Introduction Section
This page is essentially the page of formulas and notes that you can use to study for Exam 2. You will find a printable version of this in Canvas that you can print out and bring to your proctored exams. The printable version also includes the normal table which you may need for the exam as well.
Outline of Material Covered on Exam 2 Section
Correlation measures strength of linear relationship
Linear prediction: Estimated as \(y = a + bx\), where '\(a\)' is the intercept which is the value of \(y\) when \(x=0\); '\(b\)' is the slope which is the change in \(y\) per unit increase in \(x\).
Correlation/regression issues: non-linearity; outliers; avoiding extrapolation in prediction; correlation is not causation.
Risk = proportion (or percentage) of the time an adverse outcome occurs.
Increased risk = percentage change from baseline risk to risk of exposed group.
Relative risk = (Risk for exposed group) / (risk for baseline group).
Odds of an event = (Chance of event) / (1 – chance of event).
Odds ratio = (odds of event in one group) / (odds of event in another group).
Simpson’s Paradox: An observed association between two variables can change or even reverse direction when there is another variable that interacts strongly with both variables.
Probabilities (also called "chances") are numbers between 0 and 1.
- If two events are mutually exclusive, then they have no outcomes in common and the probability that one or the other occurs is found by adding the chances.

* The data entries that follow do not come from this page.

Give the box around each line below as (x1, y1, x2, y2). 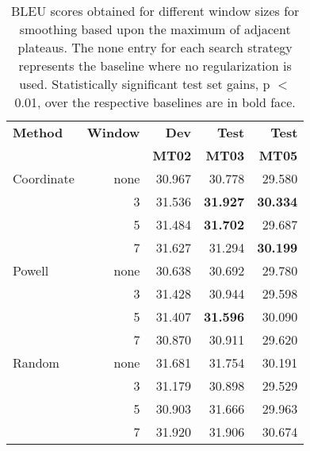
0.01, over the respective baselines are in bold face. (14, 93, 296, 111)
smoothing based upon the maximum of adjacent (19, 20, 291, 38)
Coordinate (13, 169, 75, 187)
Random (13, 353, 59, 372)
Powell (13, 261, 49, 279)
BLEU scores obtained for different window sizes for (10, 2, 300, 20)
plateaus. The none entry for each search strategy (17, 38, 293, 56)
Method (13, 123, 63, 141)
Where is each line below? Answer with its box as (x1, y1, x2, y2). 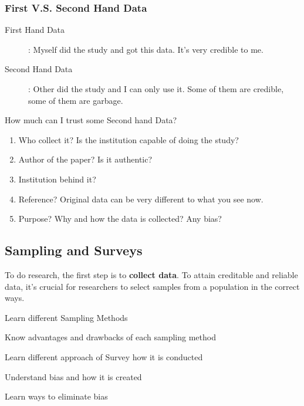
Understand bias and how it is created (5, 370, 142, 383)
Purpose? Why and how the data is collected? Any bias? (18, 212, 222, 225)
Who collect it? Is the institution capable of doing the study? (18, 133, 239, 146)
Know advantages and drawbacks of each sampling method (5, 331, 216, 343)
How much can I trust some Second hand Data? (5, 114, 177, 126)
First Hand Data (5, 23, 65, 36)
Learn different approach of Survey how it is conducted (5, 350, 203, 363)
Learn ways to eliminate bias (5, 390, 108, 402)
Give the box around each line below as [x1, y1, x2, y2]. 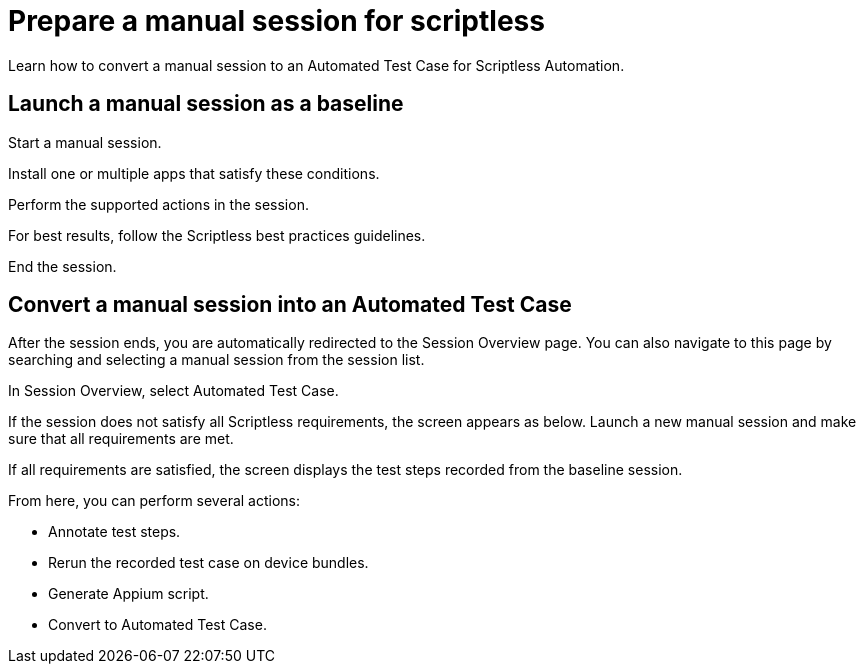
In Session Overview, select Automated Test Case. [8, 382, 339, 400]
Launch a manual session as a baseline [8, 91, 404, 117]
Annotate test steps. [48, 523, 181, 541]
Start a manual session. [8, 133, 162, 151]
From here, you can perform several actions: [8, 492, 301, 510]
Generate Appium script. [48, 585, 209, 603]
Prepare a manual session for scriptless [8, 4, 545, 38]
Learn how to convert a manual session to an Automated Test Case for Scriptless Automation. [8, 56, 625, 74]
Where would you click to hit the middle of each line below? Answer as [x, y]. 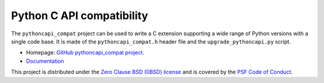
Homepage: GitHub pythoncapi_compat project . [85, 53]
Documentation [45, 61]
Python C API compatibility [79, 16]
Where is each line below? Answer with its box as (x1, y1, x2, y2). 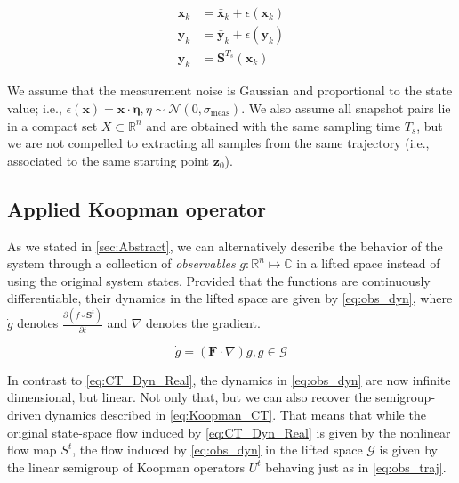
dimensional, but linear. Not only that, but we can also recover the (7, 388, 372, 406)
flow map (7, 440, 57, 459)
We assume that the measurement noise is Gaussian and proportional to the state (7, 81, 453, 100)
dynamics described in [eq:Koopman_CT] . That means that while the (44, 405, 426, 423)
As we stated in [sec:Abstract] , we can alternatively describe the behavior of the (7, 236, 443, 255)
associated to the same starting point (7, 151, 210, 169)
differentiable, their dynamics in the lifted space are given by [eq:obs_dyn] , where (7, 289, 453, 307)
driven (7, 405, 42, 423)
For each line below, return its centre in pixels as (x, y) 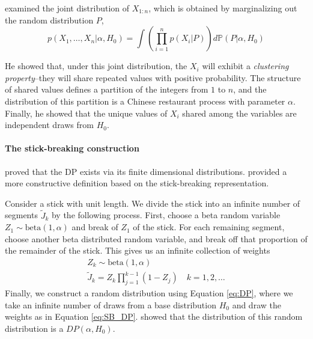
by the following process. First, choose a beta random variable (166, 215)
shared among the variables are (239, 113)
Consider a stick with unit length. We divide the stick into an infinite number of (153, 203)
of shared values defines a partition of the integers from (107, 89)
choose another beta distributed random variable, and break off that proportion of (156, 238)
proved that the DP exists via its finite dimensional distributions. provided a (146, 171)
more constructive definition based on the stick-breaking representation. (137, 183)
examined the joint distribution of (67, 8)
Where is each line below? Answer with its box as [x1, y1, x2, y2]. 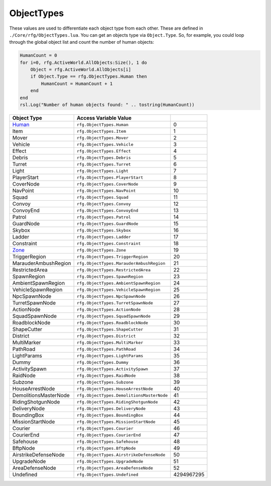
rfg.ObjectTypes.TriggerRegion [76, 254, 148, 259]
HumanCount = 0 [20, 53, 57, 58]
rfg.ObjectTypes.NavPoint [76, 188, 136, 193]
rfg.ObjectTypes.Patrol [76, 214, 131, 220]
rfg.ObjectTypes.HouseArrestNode [76, 386, 153, 391]
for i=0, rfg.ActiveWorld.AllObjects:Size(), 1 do [20, 59, 148, 65]
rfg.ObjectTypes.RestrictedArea [76, 267, 151, 273]
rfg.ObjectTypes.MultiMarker [76, 340, 144, 345]
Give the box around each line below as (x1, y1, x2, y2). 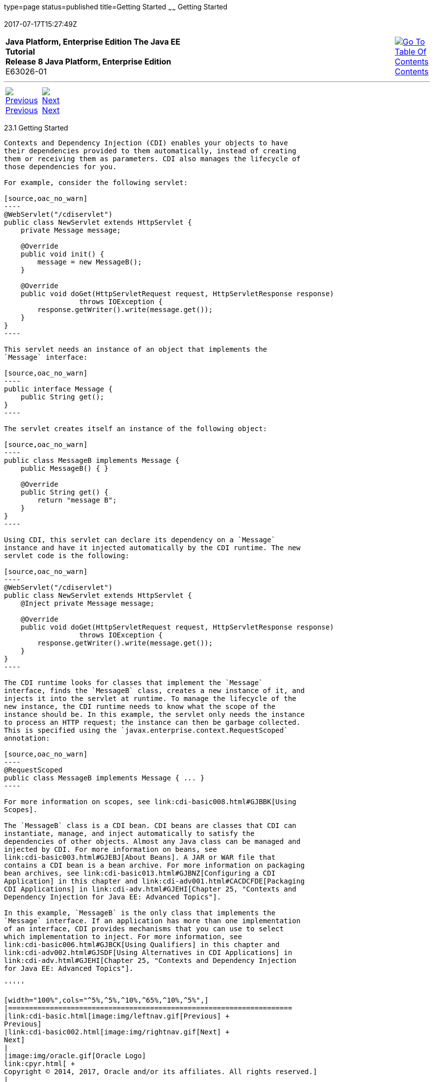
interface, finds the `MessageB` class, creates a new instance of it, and (4, 686, 305, 695)
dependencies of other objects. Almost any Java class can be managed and (4, 837, 301, 845)
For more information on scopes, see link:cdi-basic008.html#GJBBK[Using (4, 797, 297, 806)
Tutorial (5, 46, 35, 57)
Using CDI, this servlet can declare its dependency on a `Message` (4, 535, 275, 544)
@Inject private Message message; (20, 599, 155, 607)
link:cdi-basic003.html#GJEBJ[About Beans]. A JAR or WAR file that (4, 853, 275, 861)
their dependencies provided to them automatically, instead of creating (4, 146, 297, 155)
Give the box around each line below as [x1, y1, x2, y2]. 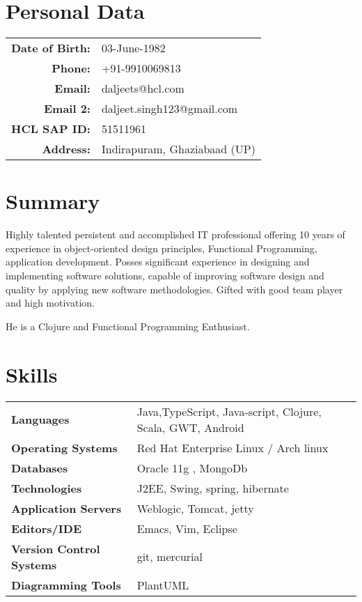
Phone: [52, 60, 90, 77]
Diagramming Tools [11, 576, 121, 593]
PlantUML [136, 576, 189, 593]
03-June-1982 [101, 40, 166, 56]
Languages [11, 411, 70, 428]
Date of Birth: [11, 40, 90, 56]
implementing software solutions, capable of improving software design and [6, 268, 324, 283]
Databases [11, 459, 68, 476]
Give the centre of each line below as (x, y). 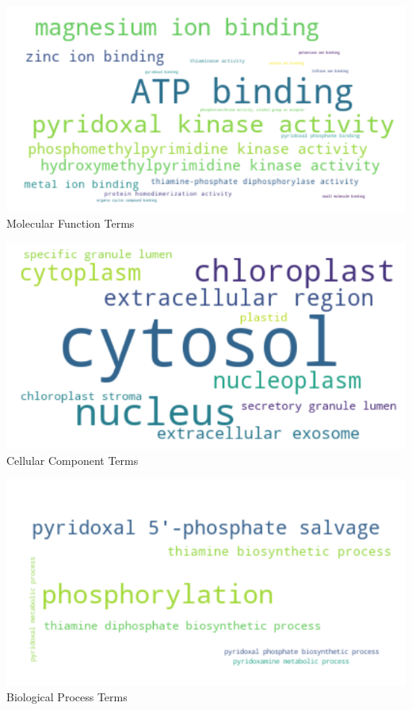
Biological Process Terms (67, 696)
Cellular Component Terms (72, 460)
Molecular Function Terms (71, 223)
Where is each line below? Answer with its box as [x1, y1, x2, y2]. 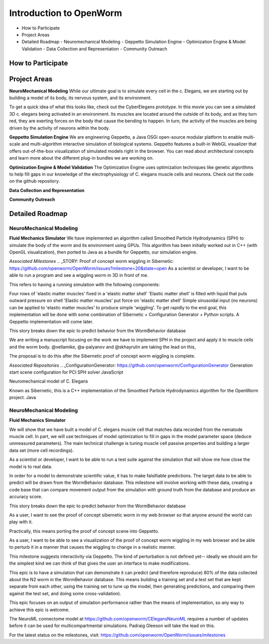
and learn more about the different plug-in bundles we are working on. [9, 155, 154, 161]
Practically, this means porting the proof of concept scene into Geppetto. [9, 528, 159, 534]
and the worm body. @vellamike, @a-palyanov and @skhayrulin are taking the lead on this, [9, 344, 196, 350]
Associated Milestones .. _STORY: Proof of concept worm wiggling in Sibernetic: [9, 258, 174, 264]
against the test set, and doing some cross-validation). [9, 590, 122, 596]
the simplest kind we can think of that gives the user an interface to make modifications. [9, 560, 190, 566]
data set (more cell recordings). [9, 447, 74, 453]
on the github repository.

- If two events are independent, then the chance of one thing don’t change when you know how the other turned out and the probability that both occur is found by multiplying the chances.
- If the ways one event happens are a subset of the ways for another event, then its probability can’t be higher.
- Probabilities of an event can be simulated by repeating the process many times on a computer and keeping track of the relative frequency of the times that the event happens.
Expectation (long run average) = sum of values × probabilities.
Law of Large Numbers: Averages or proportions are likely to be more stable when there are more trials while sums or counts are likely to be more variable. This does not happen by compensation for a bad run of luck since independent trials have no memory.
Sampling distribution of a summary statistic = the distribution of values you would get if you repeat the basic process over-and-over again.
Normal Approximation: the sampling distribution of averages or proportions from a large number of independent trials will approximately follow the normal curve.
The standard deviation of a sample proportion is \(\sqrt{p(1 − p)/n}\).
The standard deviation of a sample mean is \(\frac{(\text{population standard deviation})}{\sqrt{n}}= \frac{\sigma}{n}\).